#### [Stored records]
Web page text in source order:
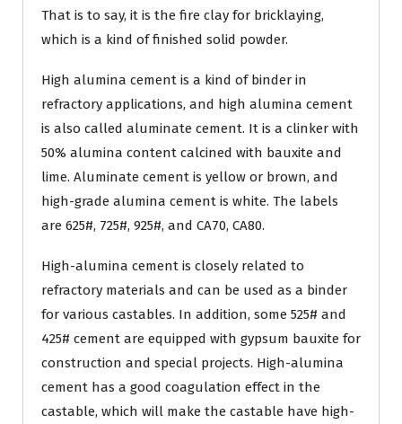
That is to say, it is the fire clay for bricklaying,
which is a kind of finished solid powder.
High alumina cement is a kind of binder in
refractory applications, and high alumina cement
is also called aluminate cement. It is a clinker with
50% alumina content calcined with bauxite and
lime. Aluminate cement is yellow or brown, and
high-grade alumina cement is white. The labels
are 625#, 725#, 925#, and CA70, CA80.
High-alumina cement is closely related to
refractory materials and can be used as a binder
for various castables. In addition, some 525# and
425# cement are equipped with gypsum bauxite for
construction and special projects. High-alumina
cement has a good coagulation effect in the
castable, which will make the castable have high-
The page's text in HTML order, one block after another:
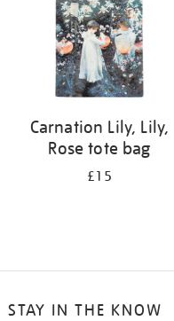
Carnation Lily, Lily,
Rose tote bag
£15
STAY IN THE KNOW
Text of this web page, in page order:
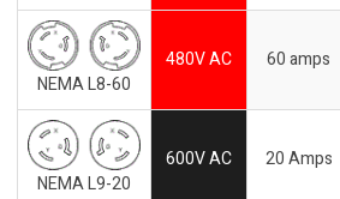
NEMA L8-60
480V AC 60 amps
NEMA L9-20
600V AC 20 Amps
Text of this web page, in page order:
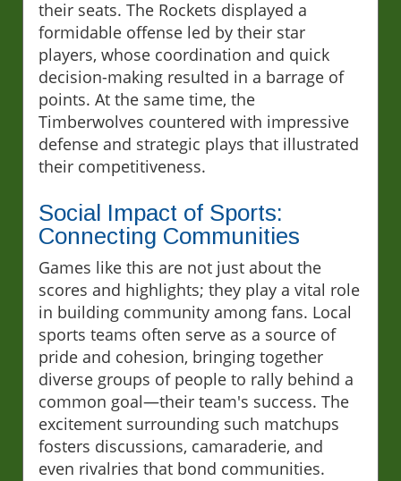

#### [WORK REQUIRED]
Give back exactly, and only, the lines from the one holding "The page's text" through the last line of the entries, with every picture omitted.

#### [EXERCISE SOLUTION]
The page's text in HTML order, one block after another:
Carnation Lily, Lily,
Rose tote bag
£15
STAY IN THE KNOW
Text of this web page, in page order:
NEMA L8-60
480V AC 60 amps
NEMA L9-20
600V AC 20 Amps
Text of this web page, in page order:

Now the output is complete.